_ABOUT THIS EXERCISE_: Show, in full, each line of the data that contains "Naruto".
___
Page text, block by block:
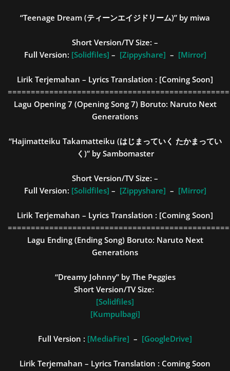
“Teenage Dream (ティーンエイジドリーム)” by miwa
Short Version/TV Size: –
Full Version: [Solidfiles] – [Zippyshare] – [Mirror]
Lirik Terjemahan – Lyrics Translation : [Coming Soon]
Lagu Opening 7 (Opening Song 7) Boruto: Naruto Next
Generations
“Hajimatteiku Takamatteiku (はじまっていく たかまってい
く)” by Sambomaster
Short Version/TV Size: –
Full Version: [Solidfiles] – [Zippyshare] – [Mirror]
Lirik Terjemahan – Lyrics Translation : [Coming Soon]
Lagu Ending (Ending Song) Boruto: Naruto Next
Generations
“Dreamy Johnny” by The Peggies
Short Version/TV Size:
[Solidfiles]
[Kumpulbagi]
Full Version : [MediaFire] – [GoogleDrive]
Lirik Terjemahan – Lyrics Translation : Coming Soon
___
_EXPECTED OUTPUT_:
Lagu Opening 7 (Opening Song 7) Boruto: Naruto Next
Lagu Ending (Ending Song) Boruto: Naruto Next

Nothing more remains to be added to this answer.